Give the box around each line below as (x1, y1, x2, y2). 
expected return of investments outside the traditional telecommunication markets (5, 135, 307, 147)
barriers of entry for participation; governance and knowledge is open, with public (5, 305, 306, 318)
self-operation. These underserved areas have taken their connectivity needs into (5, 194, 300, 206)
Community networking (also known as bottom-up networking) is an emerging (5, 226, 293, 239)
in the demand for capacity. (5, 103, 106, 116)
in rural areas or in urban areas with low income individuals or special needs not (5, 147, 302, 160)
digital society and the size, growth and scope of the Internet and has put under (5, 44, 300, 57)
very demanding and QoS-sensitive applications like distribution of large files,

━━━━━━━━━━━━━━━━━━━━━━━━━━━━━━

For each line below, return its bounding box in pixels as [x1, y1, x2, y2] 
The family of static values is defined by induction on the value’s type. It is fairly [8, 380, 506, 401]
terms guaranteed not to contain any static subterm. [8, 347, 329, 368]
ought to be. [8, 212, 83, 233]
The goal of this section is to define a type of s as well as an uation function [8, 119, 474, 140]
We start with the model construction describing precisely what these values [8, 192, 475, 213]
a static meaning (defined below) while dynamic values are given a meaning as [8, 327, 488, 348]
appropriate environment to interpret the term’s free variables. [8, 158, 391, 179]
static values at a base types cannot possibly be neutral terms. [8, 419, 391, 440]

━━━━━━━━━━━━━━━━━━━━━━━━━━━━━━

Repeat exactly the lines of the listing above, from the one with "The family of" down to the one with "static values at"; both of those lines belong in the range.

- [RESPONSE TO THIS EXERCISE]
The family of static values is defined by induction on the value’s type. It is fairly [8, 380, 506, 401]
terms guaranteed not to contain any static subterm. [8, 347, 329, 368]
ought to be. [8, 212, 83, 233]
The goal of this section is to define a type of s as well as an uation function [8, 119, 474, 140]
We start with the model construction describing precisely what these values [8, 192, 475, 213]
a static meaning (defined below) while dynamic values are given a meaning as [8, 327, 488, 348]
appropriate environment to interpret the term’s free variables. [8, 158, 391, 179]
static values at a base types cannot possibly be neutral terms. [8, 419, 391, 440]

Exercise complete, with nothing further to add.